By Lisa James
Proper diet is generally the first thing you think of when it comes to weight loss, and it’s true: You can’t shed pounds without eating right.
That being said, a healthy diet works best when paired with exercise if you’re trying to lose weight. So what type of exercise should you go with?
The best answer is, “The exercise you’ll actually keep doing.”
In order to be successful, you need to love whatever fitness plan you adopt. And that means more than a half-hearted effort once a week; experts recommend at least three weekly sessions to start and up to six sessions once you’ve established a routine. What’s more, exercise is most effective when you give each session your full attention and effort—and that means no texting while lazily pedaling a stationary bike.
Here are five good fitness options if weight control is your goal.
1. Interval Training
Looking for a real payoff in terms of benefits for time spent exercising? Interval work, also called high-intensity interval training (HIIT), alternates short bursts of intense activity (enough to get your heart really pumping) with recovery periods. HIIT gives you a good calorie burn per workout, which can run between 10 and 30 minutes a session. Another advantage is that you can pick the intense activity—cycling, sprinting, what-have-you—and the “rest” activity, such as jogging, walking or slow cycling.
The difference between running and jogging is a matter of pace; running is anything over six miles an hour, while a good jogging pace is between four and six MPH. Try for 30 minutes four times a week; if hard surfaces bother your joints, see if running/jogging on grass or a school track helps. If you want to crank up your calorie burn, run hills or carry weights with you.
If even jogging seems too strenuous to start, walking is a convenient, easy way to exercise; its lower-impact nature means that it isn’t as stressful on your joints. Again, start by walking 30 minutes a day four days a week, and work more steps into your daily activities by walking at work during lunch break and taking the stairs whenever you can.
3. Resistance Training
Hitting the weights not only strengthens and sculpts your muscles; it also increases your resting metabolic rate, or how many calories your body burns at rest.

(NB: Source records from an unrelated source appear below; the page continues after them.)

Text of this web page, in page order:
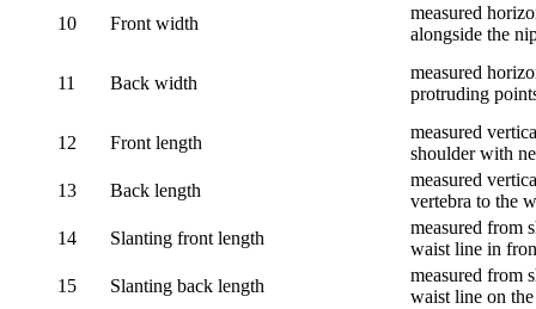
10
Front width
measured
alongside the
11 Back width
measured
protruding
12 Front length
measured
shoulder with
13
Back length
measured
vertebra to the
14
Slanting front length
measured from
waist line in
15
Slanting back length
measured from
waist line on
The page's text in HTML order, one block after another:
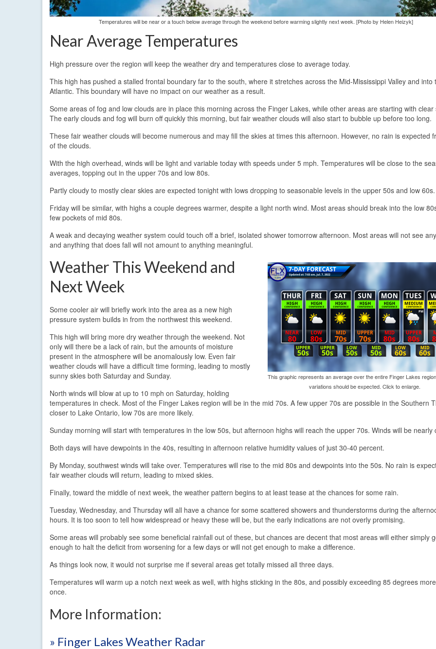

And while weight lifting is what most people think of when you say “resistance training,” that effort can come from resistance bands—basically oversized rubber bands—or even your own body weight, which means that you don’t necessarily have to buy expensive equipment or spring for a gym membership. Just remember that too much of a good thing can be a detriment; your body uses recovery days to actually build new muscle tissue. Aim for three sessions a week.

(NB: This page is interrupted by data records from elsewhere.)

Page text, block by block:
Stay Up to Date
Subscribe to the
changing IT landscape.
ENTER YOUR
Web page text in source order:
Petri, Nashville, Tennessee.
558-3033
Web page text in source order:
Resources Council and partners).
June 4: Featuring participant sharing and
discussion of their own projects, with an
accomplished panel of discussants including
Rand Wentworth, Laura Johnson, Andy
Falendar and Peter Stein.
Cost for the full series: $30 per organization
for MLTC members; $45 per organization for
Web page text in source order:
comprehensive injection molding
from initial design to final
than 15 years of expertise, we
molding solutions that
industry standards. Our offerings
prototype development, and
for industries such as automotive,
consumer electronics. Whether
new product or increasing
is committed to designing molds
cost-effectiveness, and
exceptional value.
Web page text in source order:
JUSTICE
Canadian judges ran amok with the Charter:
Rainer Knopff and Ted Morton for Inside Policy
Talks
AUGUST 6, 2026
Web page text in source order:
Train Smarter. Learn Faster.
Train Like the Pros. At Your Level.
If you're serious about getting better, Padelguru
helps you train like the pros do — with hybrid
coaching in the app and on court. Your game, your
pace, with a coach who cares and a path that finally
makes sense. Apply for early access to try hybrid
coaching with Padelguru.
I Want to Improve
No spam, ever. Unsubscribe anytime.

If you want a full-body workout with minimal impact, hop in the pool. You can control the intensity with your choice of motion—less effort for a backstroke, more exertion for a breaststroke and a real calorie burn by using a butterfly stroke. Warm up by treading water for as long as you can stay afloat. Then rest two minutes and swim laps, 10 sets in a standard (Olympic-sized) pool with a minute between laps; increase the number of laps if you’re in a smaller backyard pool.
5. Jump Rope
Want intense calorie burn on the cheap-and-easy plan? Then buy a jump rope! After a three-minute warmup, do full jumps (both feet off the floor simultaneously) before a cooldown period. Try starting with 10 to 15 jumps three times a week, increasing to 100 per session over time. Try jumping on a padded surface if your joints complain, and always wear properly fitted footwear.

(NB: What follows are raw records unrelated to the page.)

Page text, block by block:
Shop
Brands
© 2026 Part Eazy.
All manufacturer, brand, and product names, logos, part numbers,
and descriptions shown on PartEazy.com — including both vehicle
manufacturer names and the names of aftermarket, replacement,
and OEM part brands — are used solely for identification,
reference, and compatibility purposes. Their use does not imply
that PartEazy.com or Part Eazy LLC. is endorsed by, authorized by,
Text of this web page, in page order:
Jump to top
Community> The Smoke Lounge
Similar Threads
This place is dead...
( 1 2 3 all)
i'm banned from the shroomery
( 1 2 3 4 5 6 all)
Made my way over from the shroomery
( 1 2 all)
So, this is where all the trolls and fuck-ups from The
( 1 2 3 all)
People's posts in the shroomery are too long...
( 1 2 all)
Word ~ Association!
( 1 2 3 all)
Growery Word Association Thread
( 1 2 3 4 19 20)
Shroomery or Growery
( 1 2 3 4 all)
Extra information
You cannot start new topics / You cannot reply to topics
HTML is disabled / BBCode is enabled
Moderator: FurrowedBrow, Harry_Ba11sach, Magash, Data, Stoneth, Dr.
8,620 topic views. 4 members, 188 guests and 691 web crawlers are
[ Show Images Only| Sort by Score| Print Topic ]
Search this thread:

Your average yoga class doesn’t seem like a place to burn calories (unless you’re into power or vinyasa yoga). But even gentler types still require a fair amount of effort, and the focus on dialing into your body’s more subtle signals may be helpful in helping you discern when you’re truly hungry (as opposed to bored or even dehydrated). What’s more, many people turn to yoga for relief from stress, and stress has been associated with weight gain. Use yoga as a complement to one of the more active forms of exercise on this list in the form of a once-weekly class augmented by a home practice.